Look retrospectively at the results of your Daily Review taken over a significant period of time (several weeks). If you did not keep records form your previous reviews, you can create them now, by doing the review retrospectively, filling out the forms from your best recollection of what your significant events were, during the past several weeks, and what were your reactions to them.
As you examine your Daily Reviews, try to identify any apparent patterns of behavior that may seem to be repetitive over the time span of your recorded Daily Reviews. Look for common denominators among the various situations and your reactions to them. See if you can also relate your feelings and reactions to your personal faults, as previously listed.
Beware of three common pitfalls (noted in more details in Lecture # 39):
♦ The tendency to overlook faults and behaviors that you have already identified in the past and may even think you have overcome them. But it is necessary to approach such faults as something new, in spite of your familiarity with their outer existence.

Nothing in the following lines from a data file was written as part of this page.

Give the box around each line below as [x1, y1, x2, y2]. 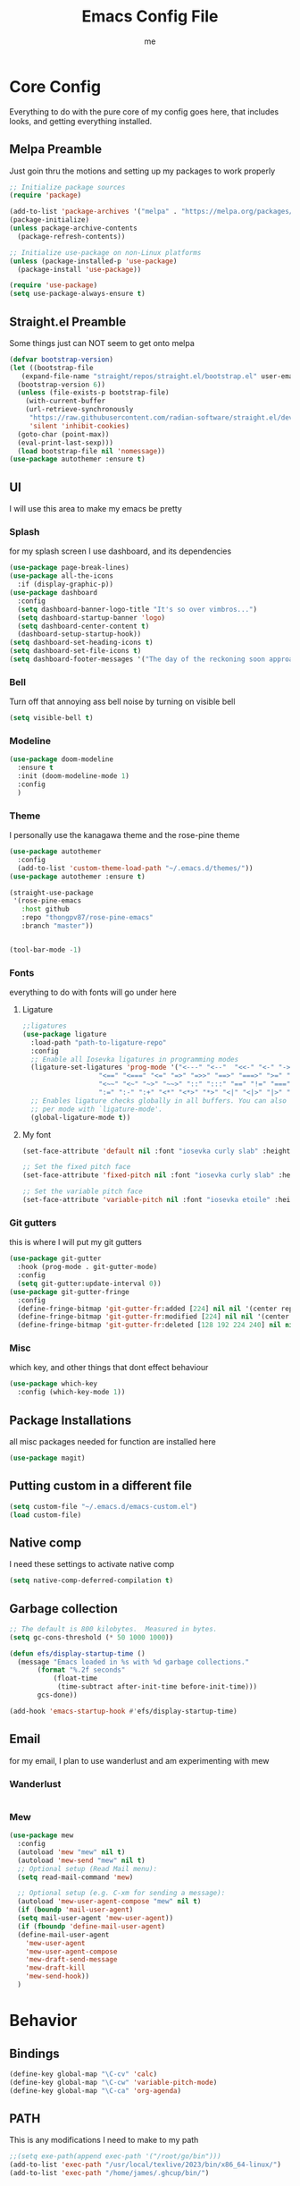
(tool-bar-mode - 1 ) [9, 945, 82, 954]
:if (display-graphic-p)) [17, 580, 114, 589]
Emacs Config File [81, 6, 219, 27]
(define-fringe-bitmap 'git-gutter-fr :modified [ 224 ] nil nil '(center [17, 1312, 290, 1321]
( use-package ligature [21, 1029, 107, 1038]
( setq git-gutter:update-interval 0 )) [17, 1279, 162, 1288]
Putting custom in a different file [9, 1479, 192, 1494]
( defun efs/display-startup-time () [9, 1648, 146, 1658]
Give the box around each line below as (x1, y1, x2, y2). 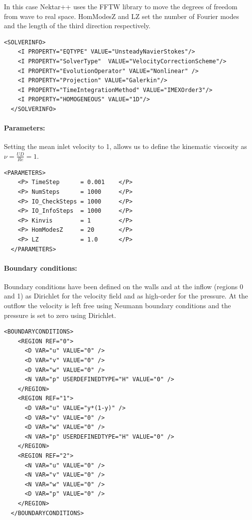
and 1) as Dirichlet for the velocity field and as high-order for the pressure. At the (4, 291, 248, 301)
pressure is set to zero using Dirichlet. (4, 310, 116, 320)
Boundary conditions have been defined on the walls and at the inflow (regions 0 (4, 281, 243, 291)
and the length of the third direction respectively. (4, 20, 151, 31)
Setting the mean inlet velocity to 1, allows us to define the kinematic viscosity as (4, 141, 247, 151)
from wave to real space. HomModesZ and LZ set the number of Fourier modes (4, 11, 239, 21)
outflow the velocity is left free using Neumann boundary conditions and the (4, 300, 231, 311)
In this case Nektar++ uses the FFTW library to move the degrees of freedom (4, 1, 237, 11)
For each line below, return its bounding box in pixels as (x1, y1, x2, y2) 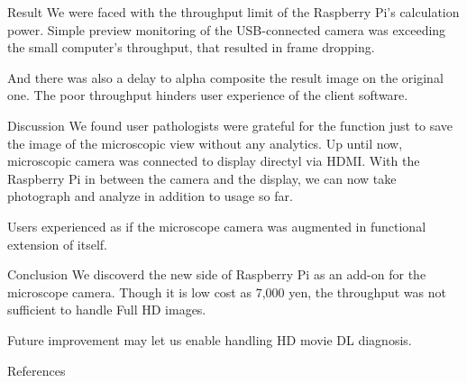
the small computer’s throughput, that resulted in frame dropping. (7, 38, 375, 57)
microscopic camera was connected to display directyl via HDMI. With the (7, 151, 420, 170)
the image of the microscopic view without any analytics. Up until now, (7, 133, 403, 152)
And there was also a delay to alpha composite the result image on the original (7, 68, 444, 87)
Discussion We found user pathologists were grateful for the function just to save (7, 115, 453, 134)
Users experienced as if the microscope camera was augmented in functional (7, 216, 426, 235)
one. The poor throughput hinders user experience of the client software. (7, 86, 408, 105)
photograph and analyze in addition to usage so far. (7, 187, 293, 205)
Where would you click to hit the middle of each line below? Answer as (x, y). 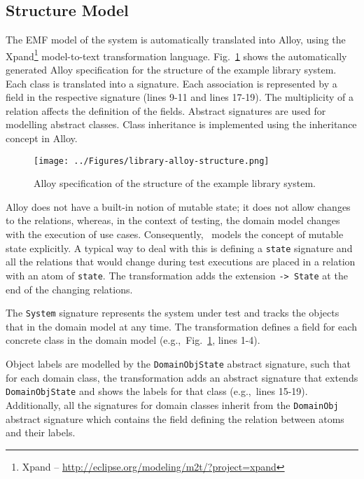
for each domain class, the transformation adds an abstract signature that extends (182, 377)
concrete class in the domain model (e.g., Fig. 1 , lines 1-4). (133, 340)
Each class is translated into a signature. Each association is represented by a (171, 83)
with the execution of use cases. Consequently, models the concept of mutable (175, 234)
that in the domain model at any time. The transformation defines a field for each (181, 326)
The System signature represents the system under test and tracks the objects (173, 313)
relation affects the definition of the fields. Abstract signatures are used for (166, 110)
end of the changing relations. (69, 289)
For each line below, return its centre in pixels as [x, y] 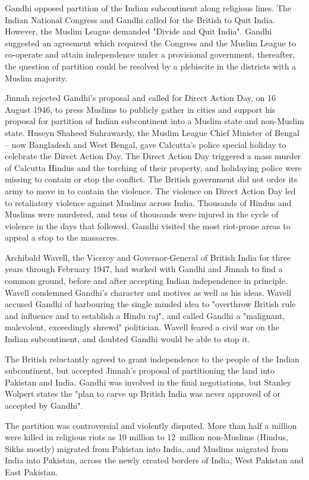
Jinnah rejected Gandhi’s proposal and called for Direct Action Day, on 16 [141, 98]
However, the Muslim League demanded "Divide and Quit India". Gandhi [138, 31]
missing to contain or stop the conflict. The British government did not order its [151, 179]
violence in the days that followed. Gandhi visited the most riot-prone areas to [148, 225]
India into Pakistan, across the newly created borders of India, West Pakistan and [154, 460]
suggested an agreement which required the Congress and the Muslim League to [150, 42]
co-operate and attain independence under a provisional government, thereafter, [150, 54]
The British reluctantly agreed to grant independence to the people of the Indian [152, 359]
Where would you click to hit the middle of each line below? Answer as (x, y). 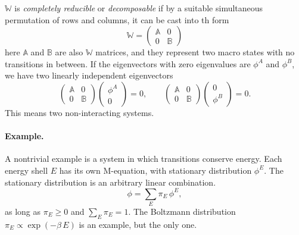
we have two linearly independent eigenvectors (89, 75)
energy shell (27, 170)
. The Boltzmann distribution (182, 211)
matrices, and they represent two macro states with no (195, 52)
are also (69, 52)
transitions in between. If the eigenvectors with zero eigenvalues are (128, 63)
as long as (23, 211)
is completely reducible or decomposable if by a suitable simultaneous (139, 8)
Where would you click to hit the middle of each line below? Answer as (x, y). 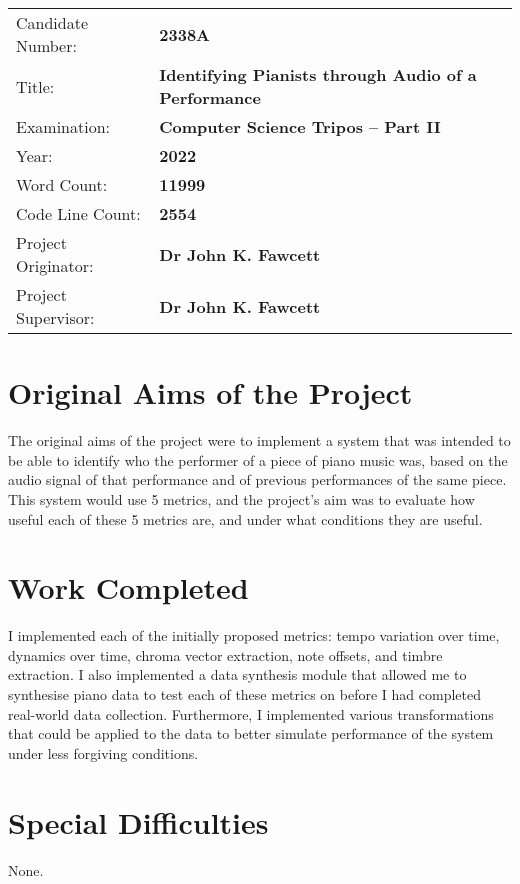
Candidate (52, 22)
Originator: (55, 265)
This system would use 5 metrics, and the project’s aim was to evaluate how (241, 498)
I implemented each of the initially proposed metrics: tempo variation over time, (254, 635)
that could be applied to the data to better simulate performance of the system (251, 733)
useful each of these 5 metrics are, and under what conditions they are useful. (245, 518)
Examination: (63, 126)
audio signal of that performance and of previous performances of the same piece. (257, 479)
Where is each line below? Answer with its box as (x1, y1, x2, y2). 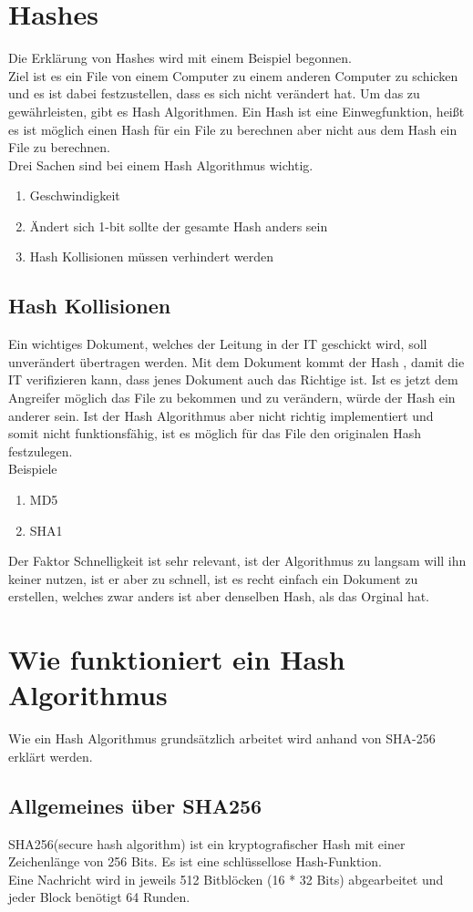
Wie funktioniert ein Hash (8, 640, 345, 678)
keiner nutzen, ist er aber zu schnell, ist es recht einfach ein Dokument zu (8, 569, 418, 588)
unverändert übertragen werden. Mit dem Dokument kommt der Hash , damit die (8, 352, 465, 371)
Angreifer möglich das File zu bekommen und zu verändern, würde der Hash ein (8, 388, 456, 407)
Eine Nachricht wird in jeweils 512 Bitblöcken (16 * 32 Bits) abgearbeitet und (8, 869, 444, 888)
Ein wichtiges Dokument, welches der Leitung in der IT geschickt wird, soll (8, 334, 427, 354)
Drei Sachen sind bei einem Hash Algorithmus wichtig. (8, 155, 314, 174)
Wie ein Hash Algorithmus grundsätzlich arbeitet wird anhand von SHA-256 (8, 729, 436, 748)

♦ You may encounter tendencies that are completely contradictory to the self you consciously know. This may be a hindrance because you may be tempted to say: “Oh, but this cannot be so. I do not have this fault. As a matter of fact, the direct opposite is one of my most significant virtues.” But it is important for you to realize that in the deeper layer of your images you may find faults that you do not have outwardly.
♦ Do not leave the newly-found understanding alone, for you may then very well slip back into the same old pattern. You can easily deceive yourself and think that, merely because you have found out an important and significant piece of knowledge about your soul, nothing more is necessary. But you can have the theoretical knowledge and still go right on reacting the same old way. You still have to integrate and unify your erring emotional reactions and wrong conclusions with your new intellectual knowledge. This should be the theme of your deep meditation.
Make a brief sentence for each possible immature conclusion that you may have found implicitly underlying your behavior and feelings in the repetitive situations observed in your Daily Review. Make these sentences in the following form: “If … such situation occurs … then … I must react in such and such way, to avoid the pain resulting from that situation.”
For example: “If I am blamed or criticized for something that went wrong, then I must defend myself by objecting fiercely to the blame or critic.”